Dataset records →
= = = = =
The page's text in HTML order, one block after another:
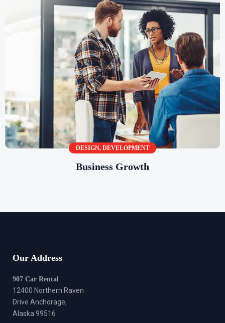
DESIGN, DEVELOPMENT
Business Growth
Our Address
907 Car Rental
12400 Northern Raven
Drive Anchorage,
Alaska 99516
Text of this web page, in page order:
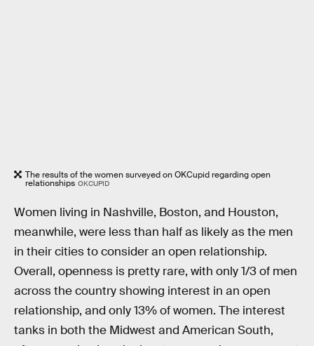
The results of the women surveyed on OKCupid regarding open
relationships OKCUPID
Women living in Nashville, Boston, and Houston,
meanwhile, were less than half as likely as the men
in their cities to consider an open relationship.
Overall, openness is pretty rare, with only 1/3 of men
across the country showing interest in an open
relationship, and only 13% of women. The interest
tanks in both the Midwest and American South,
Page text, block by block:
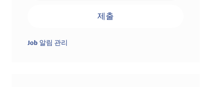
제출
Job 알림 관리
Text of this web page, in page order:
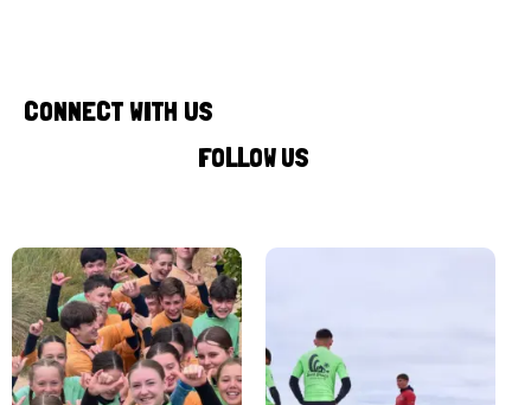
CONNECT WITH US
FOLLOW US
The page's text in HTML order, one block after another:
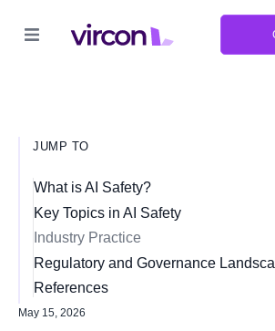
JUMP TO
What is AI Safety?
Key Topics in AI Safety
Industry Practice
Regulatory and Governance
References
May 15, 2026
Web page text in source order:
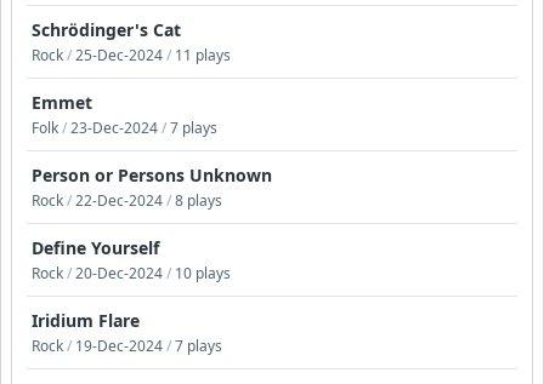
Schrödinger's Cat
Rock/25-Dec-2024/ 11 plays
Emmet
Folk/23-Dec-2024/7 plays
Person or Persons Unknown
Rock/22-Dec-2024/8 plays
Define Yourself
Rock/20-Dec-2024/ 10 plays
Iridium Flare
Rock/ 19-Dec-2024/7 plays
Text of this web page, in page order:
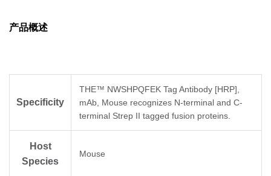
产品概述
Specificity
THE™ NWSHPQFEK Tag Antibody [HRP],
mAb, Mouse recognizes N-terminal and C-
terminal Strep II tagged fusion proteins.
Host
Species
Mouse
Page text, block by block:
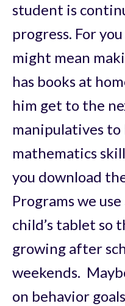
student is
progress. For
might mean
has books at
him get to the
manipulatives
mathematics
you download
Programs we
child’s tablet so
growing after
weekends.
on behavior
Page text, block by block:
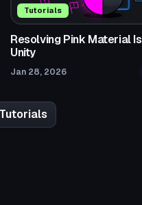
Tutorials
Resolving Pink Material
Unity
Jan 28, 2026
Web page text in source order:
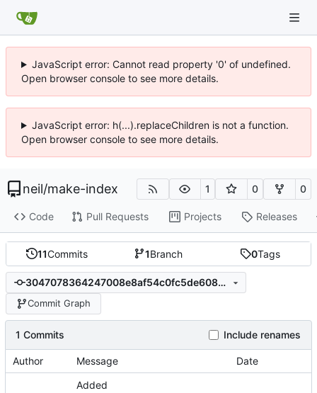
JavaScript error: Cannot read property '0' of undefined.
Open browser console to see more details.
JavaScript error: h(...).replaceChildren is not a function.
Open browser console to see more details.
neil/make-index 1 0 0
Code Pull Requests Projects Releases
11Commits 1Branch 0Tags
3047078364247008e8af54c0fc5de6088b403d8e
Commit Graph
1 Commits Include renames
Author Message Date
Added
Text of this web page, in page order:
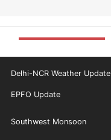
Delhi-NCR Weather Update
EPFO Update
Southwest Monsoon
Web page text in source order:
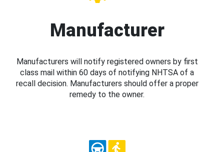
Manufacturer
Manufacturers will notify registered owners by first
class mail within 60 days of notifying NHTSA of a
recall decision. Manufacturers should offer a proper
remedy to the owner.
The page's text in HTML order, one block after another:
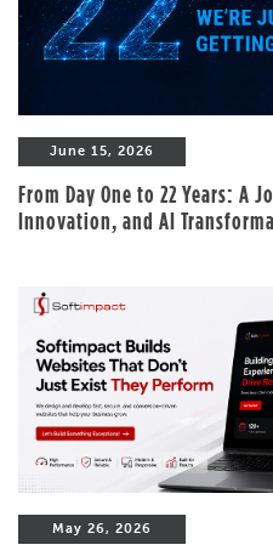
June 15, 2026
From Day One to 22 Years: A
Innovation, and AI
May 26, 2026
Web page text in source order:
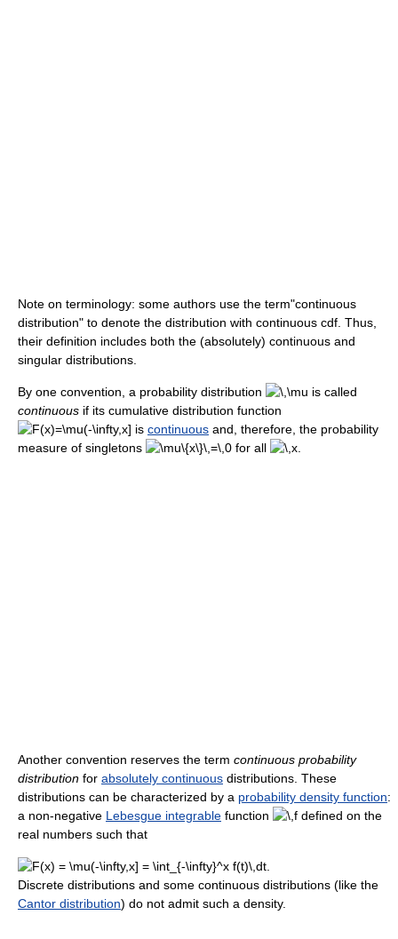
Note on terminology: some authors use the term"continuous
distribution" to denote the distribution with continuous cdf. Thus,
their definition includes both the (absolutely) continuous and
singular distributions.
By one convention, a probability distribution
is called
continuous if its cumulative distribution function
is continuous and, therefore, the probability
measure of singletons
for all
Another convention reserves the term continuous probability
distribution for absolutely continuous distributions. These
distributions can be characterized by a probability density function:
a non-negative Lebesgue integrable function
defined on the
real numbers such that
Discrete distributions and some continuous distributions (like the
Cantor distribution) do not admit such a density.
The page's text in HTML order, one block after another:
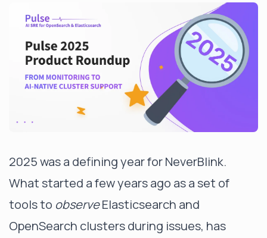
2025 was a defining year for NeverBlink.
What started a few years ago as a set of
tools to observeElasticsearch and
OpenSearch clusters during issues, has
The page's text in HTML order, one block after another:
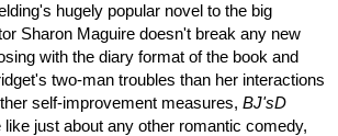
hugely popular novel to the big
Sharon Maguire doesn't break any new
with the diary format of the book and
two-man troubles than her interactions
self-improvement measures, BJ'sD
just about any other romantic comedy,
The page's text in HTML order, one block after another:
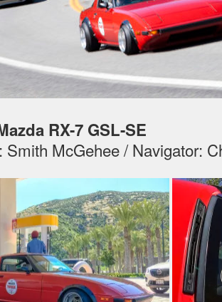
RX-7 GSL-SE
Smith McGehee / Navigator:
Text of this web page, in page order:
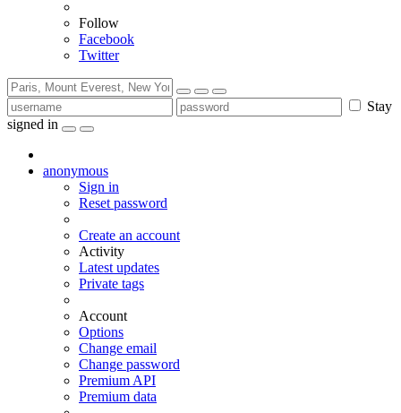
Follow
Facebook
Twitter
Stay
signed in
anonymous
Sign in
Reset password
Create an account
Activity
Latest updates
Private tags
Account
Options
Change email
Change password
Premium API
Premium data
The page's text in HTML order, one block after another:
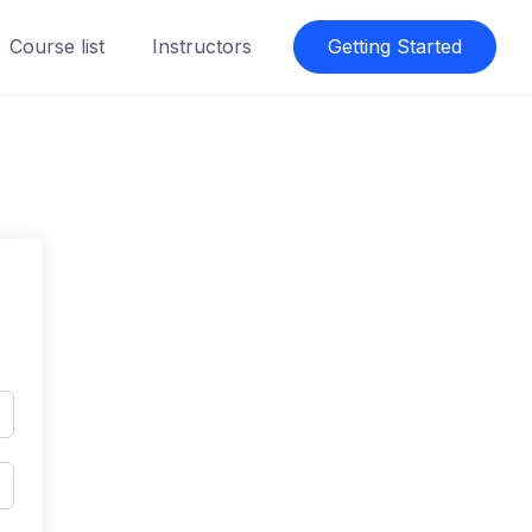
Course list Instructors Getting Started
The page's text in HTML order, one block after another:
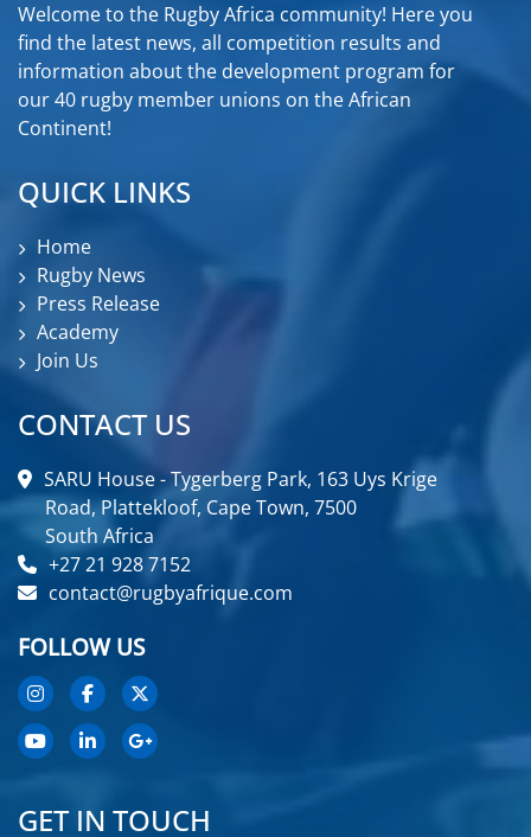
Welcome to the Rugby Africa community! Here you
find the latest news, all competition results and
information about the development program for
our 40 rugby member unions on the African
Continent!
QUICK LINKS
Home
Rugby News
Press Release
Academy
Join Us
CONTACT US
SARU House - Tygerberg Park, 163 Uys Krige
Road, Plattekloof, Cape Town, 7500
South Africa
+27 21 928 7152
contact@rugbyafrique.com
FOLLOW US
GET IN TOUCH
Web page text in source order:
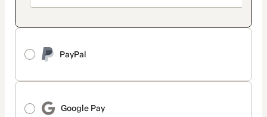
PayPal
Google Pay
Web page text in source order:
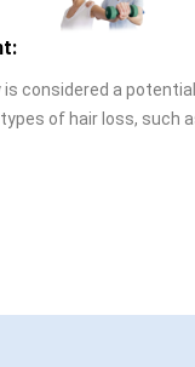
is considered a potential
of hair loss, such
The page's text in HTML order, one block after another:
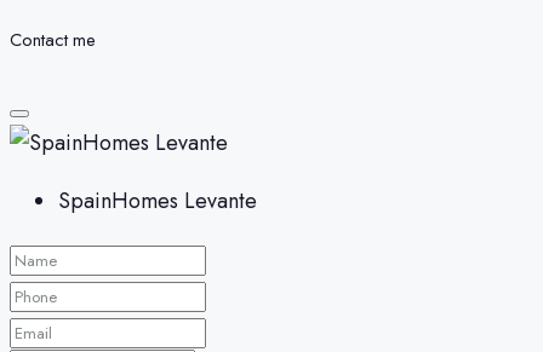
Contact me
SpainHomes Levante
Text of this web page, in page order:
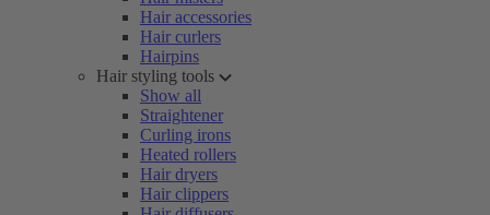
Hair accessories
Hair curlers
Hairpins
Hair styling tools
Show all
Straightener
Curling irons
Heated rollers
Hair dryers
Hair clippers
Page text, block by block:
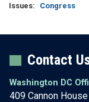
Issues: Congress
Contact
Washington DC
409 Cannon
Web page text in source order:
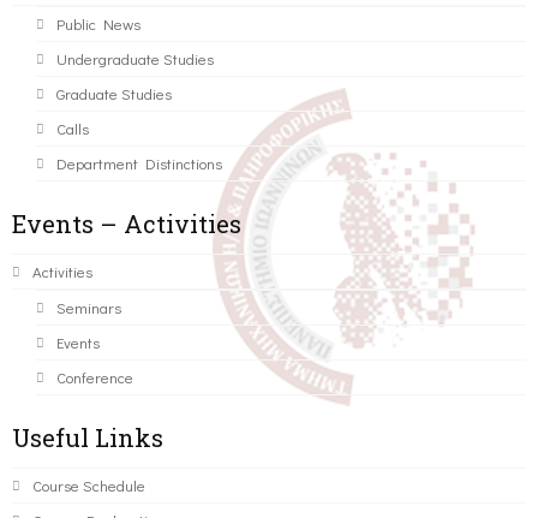
Public News
Undergraduate Studies
Graduate Studies
Calls
Department Distinctions
Events – Activities
Activities
Seminars
Events
Conference
Useful Links
Course Schedule
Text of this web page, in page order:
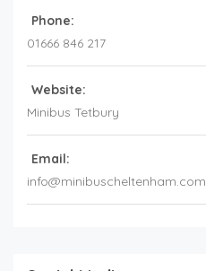
Phone:
01666 846 217
Website:
Minibus Tetbury
Email:
info@minibuscheltenham.com
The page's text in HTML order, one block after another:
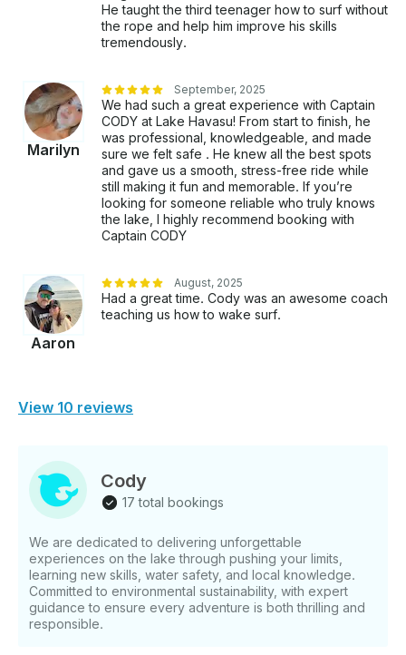
He taught the third teenager how to surf without
the rope and help him improve his skills
tremendously.
Marilyn
September, 2025
We had such a great experience with Captain
CODY at Lake Havasu! From start to finish, he
was professional, knowledgeable, and made
sure we felt safe . He knew all the best spots
and gave us a smooth, stress-free ride while
still making it fun and memorable. If you’re
looking for someone reliable who truly knows
the lake, I highly recommend booking with
Captain CODY
Aaron
August, 2025
Had a great time. Cody was an awesome coach
teaching us how to wake surf.
View 10 reviews
Cody
17 total bookings
We are dedicated to delivering unforgettable
experiences on the lake through pushing your limits,
learning new skills, water safety, and local knowledge.
Committed to environmental sustainability, with expert
guidance to ensure every adventure is both thrilling and
responsible.
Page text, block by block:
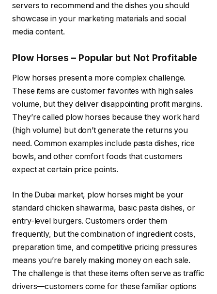
servers to recommend and the dishes you should
showcase in your marketing materials and social
media content.
Plow Horses – Popular but Not Profitable
Plow horses present a more complex challenge.
These items are customer favorites with high sales
volume, but they deliver disappointing profit margins.
They’re called plow horses because they work hard
(high volume) but don’t generate the returns you
need. Common examples include pasta dishes, rice
bowls, and other comfort foods that customers
expect at certain price points.
In the Dubai market, plow horses might be your
standard chicken shawarma, basic pasta dishes, or
entry-level burgers. Customers order them
frequently, but the combination of ingredient costs,
preparation time, and competitive pricing pressures
means you’re barely making money on each sale.
The challenge is that these items often serve as traffic
drivers—customers come for these familiar options
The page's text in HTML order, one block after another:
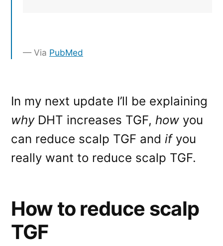
Via PubMed
In my next update I’ll be explaining
whyDHT increases TGF, how you
can reduce scalp TGF and ifyou
really want to reduce scalp TGF.
How to reduce scalp
TGF
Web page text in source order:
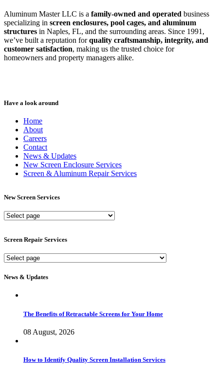
Aluminum Master LLC is a family-owned and operated business
specializing in screen enclosures, pool cages, and aluminum
structures in Naples, FL, and the surrounding areas. Since 1991,
we’ve built a reputation forquality craftsmanship, integrity, and
customer satisfaction, making us the trusted choice for
homeowners and property managers alike.
Have a look around
Home
About
Careers
Contact
News & Updates
New Screen Enclosure Services
Screen & Aluminum Repair Services
New Screen Services
New
Screen Repair Services
Screen
Services
News & Updates
The Benefits of Retractable Screens for Your Home
08 August, 2026
How to Identify Quality Screen Installation Services
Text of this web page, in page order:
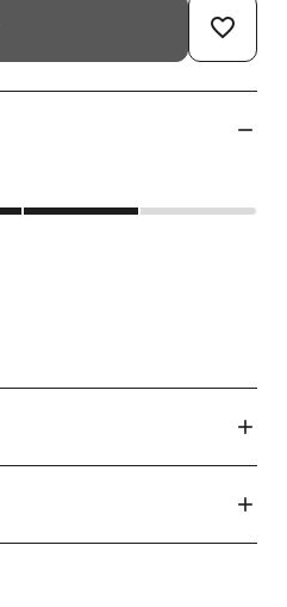
favorite_border
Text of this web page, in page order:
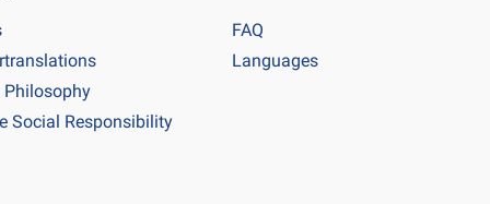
= = = = =
Task item →
Word for word, restate the records shown above, minus the pictures.

Task answer →
The page's text in HTML order, one block after another:
DESIGN, DEVELOPMENT
Business Growth
Our Address
907 Car Rental
12400 Northern Raven
Drive Anchorage,
Alaska 99516
Text of this web page, in page order:
The results of the women surveyed on OKCupid regarding open
relationships OKCUPID
Women living in Nashville, Boston, and Houston,
meanwhile, were less than half as likely as the men
in their cities to consider an open relationship.
Overall, openness is pretty rare, with only 1/3 of men
across the country showing interest in an open
relationship, and only 13% of women. The interest
tanks in both the Midwest and American South,
Page text, block by block:
제출
Job 알림 관리
Text of this web page, in page order:
CONNECT WITH US
FOLLOW US
The page's text in HTML order, one block after another:
JUMP TO
What is AI Safety?
Key Topics in AI Safety
Industry Practice
Regulatory and Governance
References
May 15, 2026
Web page text in source order:
Schrödinger's Cat
Rock/25-Dec-2024/ 11 plays
Emmet
Folk/23-Dec-2024/7 plays
Person or Persons Unknown
Rock/22-Dec-2024/8 plays
Define Yourself
Rock/20-Dec-2024/ 10 plays
Iridium Flare
Rock/ 19-Dec-2024/7 plays
Text of this web page, in page order:
产品概述
Specificity
THE™ NWSHPQFEK Tag Antibody [HRP],
mAb, Mouse recognizes N-terminal and C-
terminal Strep II tagged fusion proteins.
Host
Species
Mouse
Page text, block by block:
student is
progress. For
might mean
has books at
him get to the
manipulatives
mathematics
you download
Programs we
child’s tablet so
growing after
weekends.
on behavior
Page text, block by block:
Tutorials
Resolving Pink Material
Unity
Jan 28, 2026
Web page text in source order:
JavaScript error: Cannot read property '0' of undefined.
Open browser console to see more details.
JavaScript error: h(...).replaceChildren is not a function.
Open browser console to see more details.
neil/make-index 1 0 0
Code Pull Requests Projects Releases
11Commits 1Branch 0Tags
3047078364247008e8af54c0fc5de6088b403d8e
Commit Graph
1 Commits Include renames
Author Message Date
Added
Text of this web page, in page order:
Delhi-NCR Weather Update
EPFO Update
Southwest Monsoon
Web page text in source order:
Manufacturer
Manufacturers will notify registered owners by first
class mail within 60 days of notifying NHTSA of a
recall decision. Manufacturers should offer a proper
remedy to the owner.
The page's text in HTML order, one block after another:
June 15, 2026
From Day One to 22 Years: A
Innovation, and AI
May 26, 2026
Web page text in source order:
Note on terminology: some authors use the term"continuous
distribution" to denote the distribution with continuous cdf. Thus,
their definition includes both the (absolutely) continuous and
singular distributions.
By one convention, a probability distribution
is called
continuous if its cumulative distribution function
is continuous and, therefore, the probability
measure of singletons
for all
Another convention reserves the term continuous probability
distribution for absolutely continuous distributions. These
distributions can be characterized by a probability density function:
a non-negative Lebesgue integrable function
defined on the
real numbers such that
Discrete distributions and some continuous distributions (like the
Cantor distribution) do not admit such a density.
The page's text in HTML order, one block after another:
2025 was a defining year for NeverBlink.
What started a few years ago as a set of
tools to observeElasticsearch and
OpenSearch clusters during issues, has
The page's text in HTML order, one block after another:
hugely popular novel to the big
Sharon Maguire doesn't break any new
with the diary format of the book and
two-man troubles than her interactions
self-improvement measures, BJ'sD
just about any other romantic comedy,
The page's text in HTML order, one block after another:
RX-7 GSL-SE
Smith McGehee / Navigator:
Text of this web page, in page order:
Follow
Facebook
Twitter
Stay
signed in
anonymous
Sign in
Reset password
Create an account
Activity
Latest updates
Private tags
Account
Options
Change email
Change password
Premium API
Premium data
The page's text in HTML order, one block after another:
Course list Instructors Getting Started
The page's text in HTML order, one block after another:
Welcome to the Rugby Africa community! Here you
find the latest news, all competition results and
information about the development program for
our 40 rugby member unions on the African
Continent!
QUICK LINKS
Home
Rugby News
Press Release
Academy
Join Us
CONTACT US
SARU House - Tygerberg Park, 163 Uys Krige
Road, Plattekloof, Cape Town, 7500
South Africa
+27 21 928 7152
contact@rugbyafrique.com
FOLLOW US
GET IN TOUCH
Web page text in source order:
PayPal
Google Pay
Web page text in source order:
is considered a potential
of hair loss, such
The page's text in HTML order, one block after another:
Contact me
SpainHomes Levante
Text of this web page, in page order:
Hair accessories
Hair curlers
Hairpins
Hair styling tools
Show all
Straightener
Curling irons
Heated rollers
Hair dryers
Hair clippers
Page text, block by block:
Issues: Congress
Contact
Washington DC
409 Cannon
Web page text in source order:
Public News
Undergraduate Studies
Graduate Studies
Calls
Department Distinctions
Events – Activities
Activities
Seminars
Events
Conference
Useful Links
Course Schedule
Text of this web page, in page order:
Phone:
01666 846 217
Website:
Minibus Tetbury
Email:
info@minibuscheltenham.com
The page's text in HTML order, one block after another:
He taught the third teenager how to surf without
the rope and help him improve his skills
tremendously.
Marilyn
September, 2025
We had such a great experience with Captain
CODY at Lake Havasu! From start to finish, he
was professional, knowledgeable, and made
sure we felt safe . He knew all the best spots
and gave us a smooth, stress-free ride while
still making it fun and memorable. If you’re
looking for someone reliable who truly knows
the lake, I highly recommend booking with
Captain CODY
Aaron
August, 2025
Had a great time. Cody was an awesome coach
teaching us how to wake surf.
View 10 reviews
Cody
17 total bookings
We are dedicated to delivering unforgettable
experiences on the lake through pushing your limits,
learning new skills, water safety, and local knowledge.
Committed to environmental sustainability, with expert
guidance to ensure every adventure is both thrilling and
responsible.
Page text, block by block:
servers to recommend and the dishes you should
showcase in your marketing materials and social
media content.
Plow Horses – Popular but Not Profitable
Plow horses present a more complex challenge.
These items are customer favorites with high sales
volume, but they deliver disappointing profit margins.
They’re called plow horses because they work hard
(high volume) but don’t generate the returns you
need. Common examples include pasta dishes, rice
bowls, and other comfort foods that customers
expect at certain price points.
In the Dubai market, plow horses might be your
standard chicken shawarma, basic pasta dishes, or
entry-level burgers. Customers order them
frequently, but the combination of ingredient costs,
preparation time, and competitive pricing pressures
means you’re barely making money on each sale.
The challenge is that these items often serve as traffic
drivers—customers come for these familiar options
The page's text in HTML order, one block after another:
Via PubMed
In my next update I’ll be explaining
whyDHT increases TGF, how you
can reduce scalp TGF and ifyou
really want to reduce scalp TGF.
How to reduce scalp
TGF
Web page text in source order:
Aluminum Master LLC is a family-owned and operated business
specializing in screen enclosures, pool cages, and aluminum
structures in Naples, FL, and the surrounding areas. Since 1991,
we’ve built a reputation forquality craftsmanship, integrity, and
customer satisfaction, making us the trusted choice for
homeowners and property managers alike.
Have a look around
Home
About
Careers
Contact
News & Updates
New Screen Enclosure Services
Screen & Aluminum Repair Services
New Screen Services
New
Screen Repair Services
Screen
Services
News & Updates
The Benefits of Retractable Screens for Your Home
08 August, 2026
How to Identify Quality Screen Installation Services
Text of this web page, in page order:
favorite_border
Text of this web page, in page order:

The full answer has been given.